Divine blue stares back, though you could not guess its divinity with how wild, frazzled, and agonized it is.
"Adora, Adora," Mother repeats softly. Lovingly. Fervently.
it shouldn't taste so sweet
that desperation in which mother holds adora like she would fade if she didn't it shouldn't feel so warm
her arms wounded so tight,
mother is suffocating her is
is this love, too?
The ten-year-old girl makes a small noise in the back of her throat: half a whimper of an small animal on its death bed, half a sob that makes her entire small frame tremble as if there was no more soil beneath her feet to keep her steady. Mother looks down, catching sight of whatever remains of the Avangarde daughter, her niece in all but blood and name. Her lips twist into a grimace of grief and apathy as if she has seen such a sight so often that she does not mourn. As if it has irreversibly taken something from her, killed something that was once soft until it became rotten.
"Give her to me, Adora," she says.
Adora doesn't move.
If anything, she curls into herself, dirty ebony hair shielding her and Lily from the world, from the woman who would separate them for one last time. Adora's grip tightens on Lily's head, keeping her nestled into her arms as if it will protect her now.
"Let her go," Mother whispers.
Adora shakes her head.
It does not deter Mother, however. Mother tries to take Lily's head gently, easing out Adora's clawlike grip from the appendage to no avail.
But Adora cannot let go.
(the child cannot let go)
A finger breaks, the pain like a knife in the throat. Sharp, sudden. It is automatically soothed away by Mother's golden hand, fingers very gentle as they hover over her injury, the golden light mending the bone till the pain is but a memory. At least it should, Adora thinks.
But the Delacour and memories have always danced to a melody none can hear. They like to hold their pain in the way one may hold a hand, tightly, with no intention of letting go.
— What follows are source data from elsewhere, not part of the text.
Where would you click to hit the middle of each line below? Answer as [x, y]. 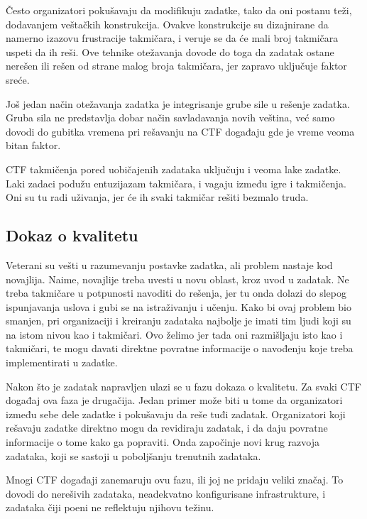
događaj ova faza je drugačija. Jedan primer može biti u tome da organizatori [174, 400]
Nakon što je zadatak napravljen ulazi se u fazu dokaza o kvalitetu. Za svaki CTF [183, 386]
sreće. [18, 79]
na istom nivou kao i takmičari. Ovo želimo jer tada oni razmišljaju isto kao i [174, 334]
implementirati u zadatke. [62, 362]
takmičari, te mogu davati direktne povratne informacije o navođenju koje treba [180, 348]
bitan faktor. [33, 145]
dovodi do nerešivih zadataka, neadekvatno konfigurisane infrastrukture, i [166, 493]
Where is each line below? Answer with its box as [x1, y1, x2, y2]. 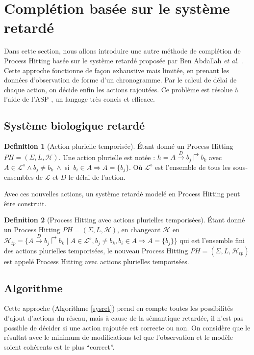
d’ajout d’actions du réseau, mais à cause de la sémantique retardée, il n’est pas [4, 312, 244, 323]
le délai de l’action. [68, 172, 126, 182]
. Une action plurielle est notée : [58, 152, 155, 162]
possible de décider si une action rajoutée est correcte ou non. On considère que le [4, 322, 251, 332]
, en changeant [117, 224, 161, 234]
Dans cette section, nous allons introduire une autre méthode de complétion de [4, 46, 241, 56]
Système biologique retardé [4, 118, 145, 133]
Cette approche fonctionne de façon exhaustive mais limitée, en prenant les [4, 65, 229, 75]

Their Her pain is not something that Adora can forget, in fact, it is not so easily forgettable.
The dark-haired girl cherishes it too, wears it everywhere like a necklace, like an heirloom passed on and treasured - from a mother to a daughter, from a half-blood to another halfblood.
"Sleep," Mother whispers.
"I can't-" Adora chokes back and gold fills her vision as she is put to sleep.
It is not a peaceful night by any means.
Devoid of light, laughter, or even softeness, instead, Adora dreams of Death turning her away and wakes up with Lily's ghost strangling her, whispering you should have died with me.
Mother takes the news of her daughter's death at the hands of monsters harder than Adora thought she would.
It is like something dies within her mother, crumbles into ashes never to return, another chip of herself gone to the cruelty of the Gods. If she thought that Mother looked a feet inside a grave comes every November, than Mother is but a rotting corpse as she takes in Adora's small scar at the back of her neck.
It starts slow, like a ripple before the tidal wave, the spark before the explosion.
Mother is drinking, she often is since Father has first arrived into their life, ironically, a shadow looming over her mother's sunshine. Now, there's a certain coldness to her, a rigidity as if she has raised a shield and has forgotten how to lower it or perhaps refuses to.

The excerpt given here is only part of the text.